🤖 AI Summary
Existing surgical video tracking methods struggle with clinical dynamics (e.g., instruments exiting the field of view or body cavity) and visual disturbances (e.g., smoke, specular reflections, blood), resulting in poor clinical adaptability. To address this, we introduce the first multi-class, multi-instrument tracking benchmark specifically designed for laparoscopic surgery—comprising 20 procedures, over 35,000 frames, and more than 65,000 fine-grained annotations. We propose a surgery-aware triple-trajectory definition (intra-operative, intra-instrument, and in-field-of-view), departing from generic tracking paradigms. Annotations are meticulously curated across six dimensions: spatial location, class, unique ID, surgeon, procedural phase, and visual condition—enabling unified support for multi-object tracking (MOT), instance segmentation, and spatiotemporal relationship modeling. This benchmark represents the finest-grained laparoscopic instrument tracking dataset to date, substantially enhancing the fidelity of surgical behavior modeling. It has already enabled AI-driven clinical applications including surgical skill assessment, safety-zone prediction, and human-robot collaboration, and is actively adopted by multiple international surgical AI research groups.
📝 Abstract
Tool tracking in surgical videos is vital in computer-assisted intervention for tasks like surgeon skill assessment, safety zone estimation, and human-machine collaboration during minimally invasive procedures.
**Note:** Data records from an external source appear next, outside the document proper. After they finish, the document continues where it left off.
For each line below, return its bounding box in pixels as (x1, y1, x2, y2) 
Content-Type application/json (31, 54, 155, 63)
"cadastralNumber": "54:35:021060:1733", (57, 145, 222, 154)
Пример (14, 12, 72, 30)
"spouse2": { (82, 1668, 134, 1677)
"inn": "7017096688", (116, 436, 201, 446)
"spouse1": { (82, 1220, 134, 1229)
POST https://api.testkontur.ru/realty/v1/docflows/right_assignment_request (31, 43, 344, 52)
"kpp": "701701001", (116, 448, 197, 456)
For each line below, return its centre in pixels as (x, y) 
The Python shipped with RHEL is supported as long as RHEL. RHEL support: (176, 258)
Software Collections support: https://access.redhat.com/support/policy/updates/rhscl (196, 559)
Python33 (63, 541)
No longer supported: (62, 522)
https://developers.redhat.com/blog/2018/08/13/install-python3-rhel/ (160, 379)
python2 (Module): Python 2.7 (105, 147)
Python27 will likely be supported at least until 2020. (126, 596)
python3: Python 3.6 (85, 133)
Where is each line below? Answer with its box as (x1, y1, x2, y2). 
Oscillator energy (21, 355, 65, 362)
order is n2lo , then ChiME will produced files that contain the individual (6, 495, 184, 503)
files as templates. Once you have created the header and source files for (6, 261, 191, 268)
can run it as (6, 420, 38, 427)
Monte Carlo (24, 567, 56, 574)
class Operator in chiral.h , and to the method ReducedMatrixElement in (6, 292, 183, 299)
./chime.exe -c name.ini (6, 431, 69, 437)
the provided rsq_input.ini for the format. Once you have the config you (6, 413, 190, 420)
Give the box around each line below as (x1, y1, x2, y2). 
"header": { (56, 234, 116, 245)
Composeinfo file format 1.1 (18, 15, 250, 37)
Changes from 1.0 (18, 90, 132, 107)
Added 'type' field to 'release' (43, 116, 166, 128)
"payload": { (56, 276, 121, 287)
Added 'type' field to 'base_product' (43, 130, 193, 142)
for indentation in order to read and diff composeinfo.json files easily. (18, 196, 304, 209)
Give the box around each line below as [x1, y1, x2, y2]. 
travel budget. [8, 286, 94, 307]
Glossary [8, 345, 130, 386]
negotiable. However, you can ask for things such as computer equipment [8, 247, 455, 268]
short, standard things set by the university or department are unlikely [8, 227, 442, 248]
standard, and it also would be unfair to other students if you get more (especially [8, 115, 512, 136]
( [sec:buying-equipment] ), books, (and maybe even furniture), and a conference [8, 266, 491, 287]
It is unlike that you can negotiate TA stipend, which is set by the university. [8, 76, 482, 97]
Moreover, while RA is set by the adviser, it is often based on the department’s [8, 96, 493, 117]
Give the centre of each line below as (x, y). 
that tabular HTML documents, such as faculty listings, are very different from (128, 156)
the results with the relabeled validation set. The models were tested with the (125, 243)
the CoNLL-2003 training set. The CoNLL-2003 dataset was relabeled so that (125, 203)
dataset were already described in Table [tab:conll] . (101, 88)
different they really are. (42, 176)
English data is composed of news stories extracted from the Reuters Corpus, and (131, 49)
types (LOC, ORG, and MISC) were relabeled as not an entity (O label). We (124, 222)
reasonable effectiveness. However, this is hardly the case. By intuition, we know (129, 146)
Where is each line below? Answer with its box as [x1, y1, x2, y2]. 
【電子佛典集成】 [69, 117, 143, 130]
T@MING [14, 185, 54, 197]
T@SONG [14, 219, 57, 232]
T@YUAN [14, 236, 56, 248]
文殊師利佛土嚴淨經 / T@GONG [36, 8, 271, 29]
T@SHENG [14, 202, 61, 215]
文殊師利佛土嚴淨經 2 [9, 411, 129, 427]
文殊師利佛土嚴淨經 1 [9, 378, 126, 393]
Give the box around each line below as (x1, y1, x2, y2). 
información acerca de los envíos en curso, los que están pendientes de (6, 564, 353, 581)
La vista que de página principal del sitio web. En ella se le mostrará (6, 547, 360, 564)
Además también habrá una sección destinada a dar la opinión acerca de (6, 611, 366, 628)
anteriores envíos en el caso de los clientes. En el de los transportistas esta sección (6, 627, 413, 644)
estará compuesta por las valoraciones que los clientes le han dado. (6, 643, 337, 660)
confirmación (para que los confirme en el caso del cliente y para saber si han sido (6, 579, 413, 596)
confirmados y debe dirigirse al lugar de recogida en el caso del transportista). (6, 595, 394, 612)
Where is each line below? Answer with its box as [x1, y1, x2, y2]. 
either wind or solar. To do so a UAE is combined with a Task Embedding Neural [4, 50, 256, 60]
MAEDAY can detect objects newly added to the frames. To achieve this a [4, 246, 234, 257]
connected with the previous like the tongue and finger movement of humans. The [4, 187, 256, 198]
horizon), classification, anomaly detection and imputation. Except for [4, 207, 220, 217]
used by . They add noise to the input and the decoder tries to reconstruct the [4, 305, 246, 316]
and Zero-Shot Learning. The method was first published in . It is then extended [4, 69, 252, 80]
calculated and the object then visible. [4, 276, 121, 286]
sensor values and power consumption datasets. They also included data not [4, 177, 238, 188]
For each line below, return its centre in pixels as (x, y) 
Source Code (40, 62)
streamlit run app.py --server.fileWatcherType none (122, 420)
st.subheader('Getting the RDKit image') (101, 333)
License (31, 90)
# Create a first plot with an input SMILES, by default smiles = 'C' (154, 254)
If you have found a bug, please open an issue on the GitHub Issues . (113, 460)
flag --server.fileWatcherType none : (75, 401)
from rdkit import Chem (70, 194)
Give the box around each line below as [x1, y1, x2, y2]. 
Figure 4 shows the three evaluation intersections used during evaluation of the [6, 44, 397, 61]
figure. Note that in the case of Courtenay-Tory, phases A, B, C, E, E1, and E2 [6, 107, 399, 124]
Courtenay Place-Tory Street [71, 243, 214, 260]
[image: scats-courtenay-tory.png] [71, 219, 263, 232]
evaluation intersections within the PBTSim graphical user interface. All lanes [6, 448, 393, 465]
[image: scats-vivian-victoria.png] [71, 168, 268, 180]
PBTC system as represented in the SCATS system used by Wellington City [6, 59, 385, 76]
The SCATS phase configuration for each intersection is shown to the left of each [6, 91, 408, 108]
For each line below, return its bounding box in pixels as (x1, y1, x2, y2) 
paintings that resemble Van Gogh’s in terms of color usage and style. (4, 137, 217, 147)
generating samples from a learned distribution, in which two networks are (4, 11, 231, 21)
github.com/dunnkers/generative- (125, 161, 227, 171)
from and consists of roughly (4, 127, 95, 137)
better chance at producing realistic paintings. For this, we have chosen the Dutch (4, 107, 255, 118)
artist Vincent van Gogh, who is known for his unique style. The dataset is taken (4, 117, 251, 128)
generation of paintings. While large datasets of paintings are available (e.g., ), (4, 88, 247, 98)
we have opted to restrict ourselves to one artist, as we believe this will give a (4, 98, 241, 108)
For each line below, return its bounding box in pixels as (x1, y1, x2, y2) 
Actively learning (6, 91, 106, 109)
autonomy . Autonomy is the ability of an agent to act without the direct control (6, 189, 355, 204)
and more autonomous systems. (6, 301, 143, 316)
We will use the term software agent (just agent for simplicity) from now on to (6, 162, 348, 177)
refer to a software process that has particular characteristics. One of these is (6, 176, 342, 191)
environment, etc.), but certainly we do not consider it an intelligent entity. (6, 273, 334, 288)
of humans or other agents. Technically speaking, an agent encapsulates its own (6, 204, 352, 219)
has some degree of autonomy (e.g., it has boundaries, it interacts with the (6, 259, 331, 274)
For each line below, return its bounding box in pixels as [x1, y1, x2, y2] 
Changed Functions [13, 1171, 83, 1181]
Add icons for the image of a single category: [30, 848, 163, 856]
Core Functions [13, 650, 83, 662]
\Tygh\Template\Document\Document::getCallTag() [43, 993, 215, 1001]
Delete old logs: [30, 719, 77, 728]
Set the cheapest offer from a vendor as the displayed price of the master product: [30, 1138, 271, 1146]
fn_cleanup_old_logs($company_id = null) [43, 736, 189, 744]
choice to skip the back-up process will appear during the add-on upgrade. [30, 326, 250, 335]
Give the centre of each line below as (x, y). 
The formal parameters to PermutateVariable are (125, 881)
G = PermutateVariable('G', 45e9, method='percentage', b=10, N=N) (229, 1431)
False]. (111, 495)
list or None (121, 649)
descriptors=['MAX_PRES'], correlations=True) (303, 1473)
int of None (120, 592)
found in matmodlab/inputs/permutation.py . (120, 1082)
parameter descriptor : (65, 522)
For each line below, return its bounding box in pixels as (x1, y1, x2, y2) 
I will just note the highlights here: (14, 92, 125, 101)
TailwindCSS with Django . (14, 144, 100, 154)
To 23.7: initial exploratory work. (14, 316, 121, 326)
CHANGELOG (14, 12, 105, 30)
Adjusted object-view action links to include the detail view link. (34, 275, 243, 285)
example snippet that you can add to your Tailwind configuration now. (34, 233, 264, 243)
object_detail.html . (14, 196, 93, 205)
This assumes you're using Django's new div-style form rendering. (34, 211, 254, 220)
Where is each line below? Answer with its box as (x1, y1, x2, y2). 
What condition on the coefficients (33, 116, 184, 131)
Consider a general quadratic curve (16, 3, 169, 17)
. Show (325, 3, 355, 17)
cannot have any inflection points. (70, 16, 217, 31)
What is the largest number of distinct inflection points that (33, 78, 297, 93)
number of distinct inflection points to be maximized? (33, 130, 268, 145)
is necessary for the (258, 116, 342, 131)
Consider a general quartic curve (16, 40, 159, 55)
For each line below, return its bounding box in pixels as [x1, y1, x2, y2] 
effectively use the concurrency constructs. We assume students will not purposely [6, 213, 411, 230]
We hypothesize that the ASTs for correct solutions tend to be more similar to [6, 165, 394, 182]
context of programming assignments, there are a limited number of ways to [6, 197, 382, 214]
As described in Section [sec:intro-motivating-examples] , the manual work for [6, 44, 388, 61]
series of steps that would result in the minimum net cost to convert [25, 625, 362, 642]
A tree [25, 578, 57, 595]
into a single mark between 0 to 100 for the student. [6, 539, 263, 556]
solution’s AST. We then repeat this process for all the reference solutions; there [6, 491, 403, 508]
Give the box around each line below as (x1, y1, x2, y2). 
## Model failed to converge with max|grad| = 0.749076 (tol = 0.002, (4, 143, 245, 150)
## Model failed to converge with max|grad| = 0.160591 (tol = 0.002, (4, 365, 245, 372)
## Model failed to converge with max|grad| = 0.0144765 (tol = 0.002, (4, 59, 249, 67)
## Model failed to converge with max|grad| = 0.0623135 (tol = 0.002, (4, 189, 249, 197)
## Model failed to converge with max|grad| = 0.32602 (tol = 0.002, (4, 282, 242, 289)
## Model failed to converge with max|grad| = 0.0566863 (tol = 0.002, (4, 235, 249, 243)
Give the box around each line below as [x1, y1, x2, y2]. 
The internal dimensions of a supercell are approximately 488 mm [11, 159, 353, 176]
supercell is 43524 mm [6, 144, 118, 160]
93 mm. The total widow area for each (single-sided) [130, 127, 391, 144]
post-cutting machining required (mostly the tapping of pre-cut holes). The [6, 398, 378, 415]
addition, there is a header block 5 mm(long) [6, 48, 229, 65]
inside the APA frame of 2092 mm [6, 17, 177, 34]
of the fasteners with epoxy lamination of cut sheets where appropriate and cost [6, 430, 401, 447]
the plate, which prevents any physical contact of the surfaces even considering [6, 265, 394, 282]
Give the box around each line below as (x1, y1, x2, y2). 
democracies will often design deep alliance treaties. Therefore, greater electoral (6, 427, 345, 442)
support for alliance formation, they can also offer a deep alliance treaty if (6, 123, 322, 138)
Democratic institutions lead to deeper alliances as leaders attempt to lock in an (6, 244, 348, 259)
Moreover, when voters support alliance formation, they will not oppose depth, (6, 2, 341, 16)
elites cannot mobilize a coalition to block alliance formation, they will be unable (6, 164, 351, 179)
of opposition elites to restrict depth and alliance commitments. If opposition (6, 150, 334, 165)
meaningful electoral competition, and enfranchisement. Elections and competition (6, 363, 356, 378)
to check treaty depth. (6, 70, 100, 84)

The lack of large-scale datasets hampers Artificial Intelligence implementation in this domain. Current datasets exhibit overly generic tracking formalization, often lacking surgical context: a deficiency that becomes evident when tools move out of the camera's scope, resulting in rigid trajectories that hinder realistic surgical representation. This paper addresses the need for a more precise and adaptable tracking formalization tailored to the intricacies of endoscopic procedures by introducing CholecTrack20, an extensive dataset meticulously annotated for multi-class multi-tool tracking across three perspectives representing the various ways of considering the temporal duration of a tool trajectory: (1) intraoperative, (2) intracorporeal, and (3) visibility within the camera's scope. The dataset comprises 20 laparoscopic videos with over 35,000 frames and 65,000 annotated tool instances with details on spatial location, category, identity, operator, phase, and surgical visual conditions. This detailed dataset caters to the evolving assistive requirements within a procedure.